### [Records from a data collection]
*-*-*

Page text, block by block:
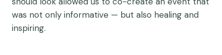
was not only informative — but also healing and
inspiring.
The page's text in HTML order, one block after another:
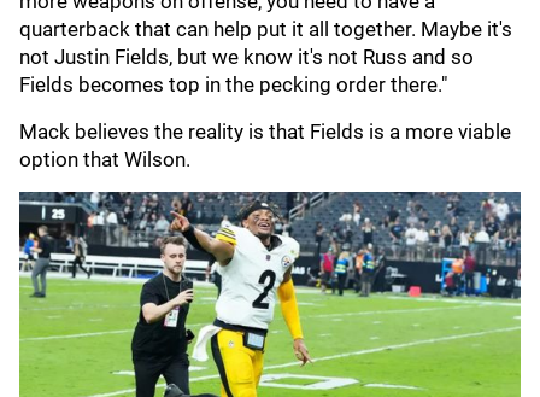
quarterback that can help put it all together. Maybe it's
not Justin Fields, but we know it's not Russ and so
Fields becomes top in the pecking order there."
Mack believes the reality is that Fields is a more viable
option that Wilson.
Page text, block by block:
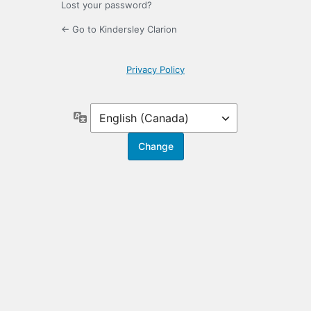
Lost your password?
← Go to Kindersley Clarion
Privacy Policy
Language
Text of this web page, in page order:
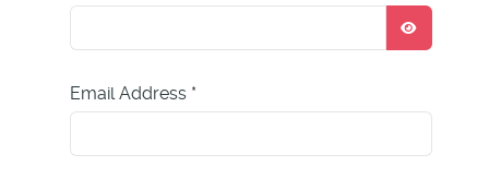
Email Address *
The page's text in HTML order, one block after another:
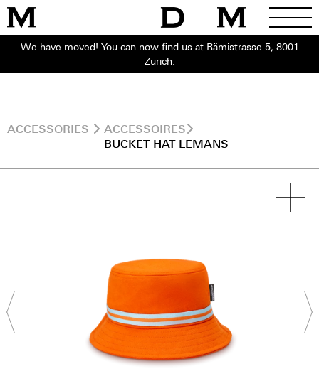
We have moved! You can now find us at Rämistrasse 5, 8001
Zurich.
ACCESSORIES
ACCESSOIRES
BUCKET HAT LEMANS
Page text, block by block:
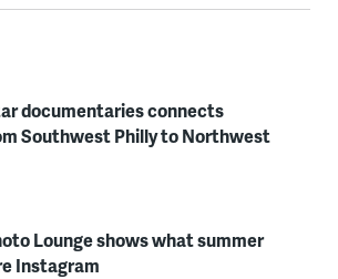
documentaries connects
Southwest Philly to Northwest
Lounge shows what summer
Instagram
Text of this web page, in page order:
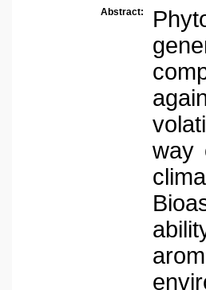
Abstract:
way
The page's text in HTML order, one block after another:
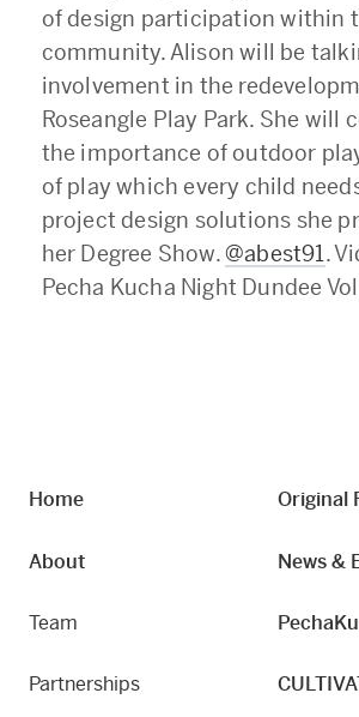
of design participation within
community. Alison will be
involvement in the
Roseangle Play Park. She will
the importance of outdoor
of play which every child
project design solutions she
her Degree Show.@abest91.
Pecha Kucha Night Dundee
Home
About
Team
Partnerships
Original
News &
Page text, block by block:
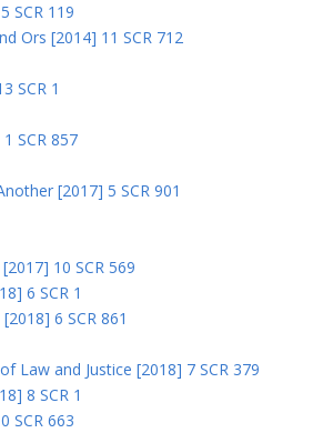
SCR 119
Ors [2014] 11 SCR 712
SCR 1
SCR 857
[2017] 5 SCR 901
10 SCR 569
6 SCR 1
6 SCR 861
Law and Justice [2018] 7 SCR 379
8 SCR 1
SCR 663
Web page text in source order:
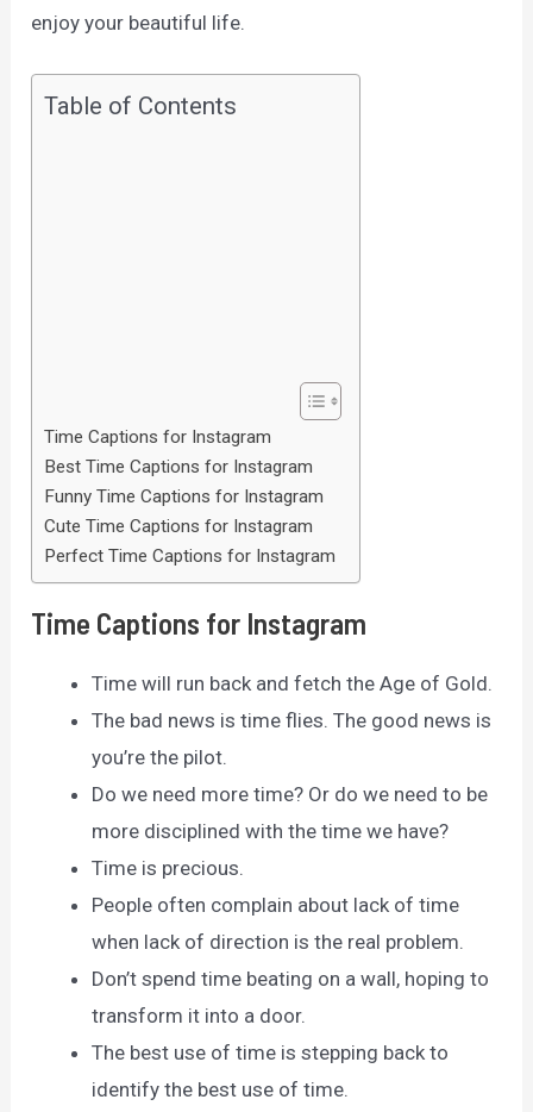
enjoy your beautiful life.
Table of Contents
Time Captions for Instagram
Best Time Captions for Instagram
Funny Time Captions for Instagram
Cute Time Captions for Instagram
Perfect Time Captions for Instagram
Time Captions for Instagram
Time will run back and fetch the Age of Gold.
The bad news is time flies. The good news is
you’re the pilot.
Do we need more time? Or do we need to be
more disciplined with the time we have?
Time is precious.
People often complain about lack of time
when lack of direction is the real problem.
Don’t spend time beating on a wall, hoping to
transform it into a door.
The best use of time is stepping back to
identify the best use of time.
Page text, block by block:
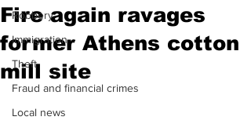
Robbery
Immigration
Theft
Fraud and financial crimes
Local news
Fire again ravages
former Athens cotton
mill site
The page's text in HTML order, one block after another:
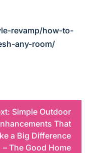
revamp/how-to-
any-room/
Simple Outdoor
That
a Big Difference
– The Good Home
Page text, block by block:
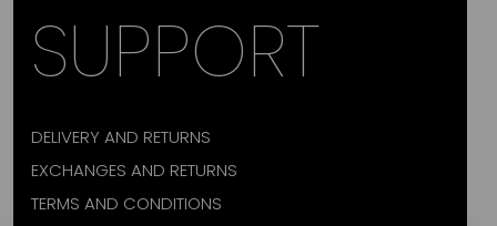
SUPPORT
DELIVERY AND RETURNS
EXCHANGES AND RETURNS
TERMS AND CONDITIONS
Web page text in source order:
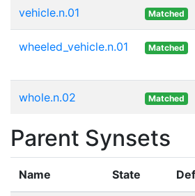
vehicle.n.01 Matched
wheeled_vehicle.n.01 Matched
whole.n.02 Matched
Parent Synsets
Name State
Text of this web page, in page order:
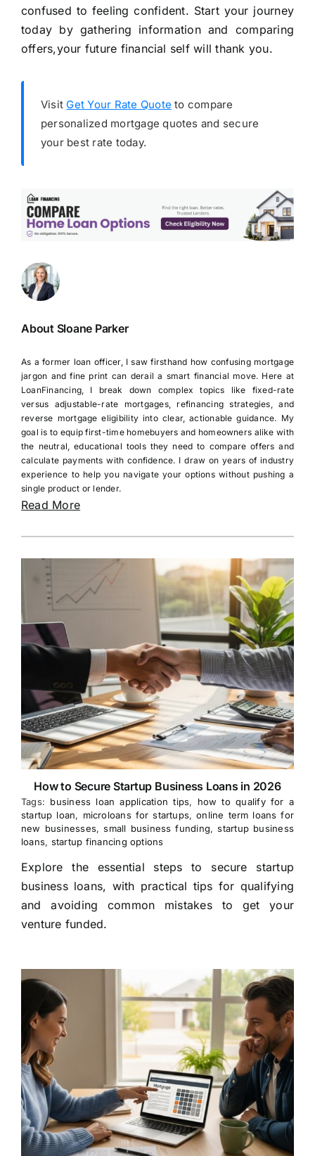
confused to feeling confident. Start your journey
today by gathering information and comparing
offers,your future financial self will thank you.
Visit Get Your Rate Quote to compare
personalized mortgage quotes and secure
your best rate today.
About Sloane Parker
As a former loan officer, I saw firsthand how confusing mortgage
jargon and fine print can derail a smart financial move. Here at
LoanFinancing, I break down complex topics like fixed-rate
versus adjustable-rate mortgages, refinancing strategies, and
reverse mortgage eligibility into clear, actionable guidance. My
goal is to equip first-time homebuyers and homeowners alike with
the neutral, educational tools they need to compare offers and
calculate payments with confidence. I draw on years of industry
experience to help you navigate your options without pushing a
single product or lender.
Read More
How to Secure Startup Business Loans in 2026
Tags: business loan application tips, how to qualify for a
startup loan, microloans for startups,online term loans for
new businesses,small business funding,startup business
loans, startup financing options
Explore the essential steps to secure startup
business loans, with practical tips for qualifying
and avoiding common mistakes to get your
venture funded.

*-*-*

### [What you will do]
Nothing but the pictures should be left out when the records are retyped exactly.

### [Solution to this exercise]
Page text, block by block:
was not only informative — but also healing and
inspiring.
The page's text in HTML order, one block after another:
quarterback that can help put it all together. Maybe it's
not Justin Fields, but we know it's not Russ and so
Fields becomes top in the pecking order there."
Mack believes the reality is that Fields is a more viable
option that Wilson.
Page text, block by block:
Lost your password?
← Go to Kindersley Clarion
Privacy Policy
Language
Text of this web page, in page order:
Email Address *
The page's text in HTML order, one block after another:
We have moved! You can now find us at Rämistrasse 5, 8001
Zurich.
ACCESSORIES
ACCESSOIRES
BUCKET HAT LEMANS
Page text, block by block:
documentaries connects
Southwest Philly to Northwest
Lounge shows what summer
Instagram
Text of this web page, in page order:
Abstract:
way
The page's text in HTML order, one block after another:
of design participation within
community. Alison will be
involvement in the
Roseangle Play Park. She will
the importance of outdoor
of play which every child
project design solutions she
her Degree Show.@abest91.
Pecha Kucha Night Dundee
Home
About
Team
Partnerships
Original
News &
Page text, block by block:
SCR 119
Ors [2014] 11 SCR 712
SCR 1
SCR 857
[2017] 5 SCR 901
10 SCR 569
6 SCR 1
6 SCR 861
Law and Justice [2018] 7 SCR 379
8 SCR 1
SCR 663
Web page text in source order:
enjoy your beautiful life.
Table of Contents
Time Captions for Instagram
Best Time Captions for Instagram
Funny Time Captions for Instagram
Cute Time Captions for Instagram
Perfect Time Captions for Instagram
Time Captions for Instagram
Time will run back and fetch the Age of Gold.
The bad news is time flies. The good news is
you’re the pilot.
Do we need more time? Or do we need to be
more disciplined with the time we have?
Time is precious.
People often complain about lack of time
when lack of direction is the real problem.
Don’t spend time beating on a wall, hoping to
transform it into a door.
The best use of time is stepping back to
identify the best use of time.
Page text, block by block:
Robbery
Immigration
Theft
Fraud and financial crimes
Local news
Fire again ravages
former Athens cotton
mill site
The page's text in HTML order, one block after another:
revamp/how-to-
any-room/
Simple Outdoor
That
a Big Difference
– The Good Home
Page text, block by block:
SUPPORT
DELIVERY AND RETURNS
EXCHANGES AND RETURNS
TERMS AND CONDITIONS
Web page text in source order:
vehicle.n.01 Matched
wheeled_vehicle.n.01 Matched
whole.n.02 Matched
Parent Synsets
Name State
Text of this web page, in page order:
confused to feeling confident. Start your journey
today by gathering information and comparing
offers,your future financial self will thank you.
Visit Get Your Rate Quote to compare
personalized mortgage quotes and secure
your best rate today.
About Sloane Parker
As a former loan officer, I saw firsthand how confusing mortgage
jargon and fine print can derail a smart financial move. Here at
LoanFinancing, I break down complex topics like fixed-rate
versus adjustable-rate mortgages, refinancing strategies, and
reverse mortgage eligibility into clear, actionable guidance. My
goal is to equip first-time homebuyers and homeowners alike with
the neutral, educational tools they need to compare offers and
calculate payments with confidence. I draw on years of industry
experience to help you navigate your options without pushing a
single product or lender.
Read More
How to Secure Startup Business Loans in 2026
Tags: business loan application tips, how to qualify for a
startup loan, microloans for startups,online term loans for
new businesses,small business funding,startup business
loans, startup financing options
Explore the essential steps to secure startup
business loans, with practical tips for qualifying
and avoiding common mistakes to get your
venture funded.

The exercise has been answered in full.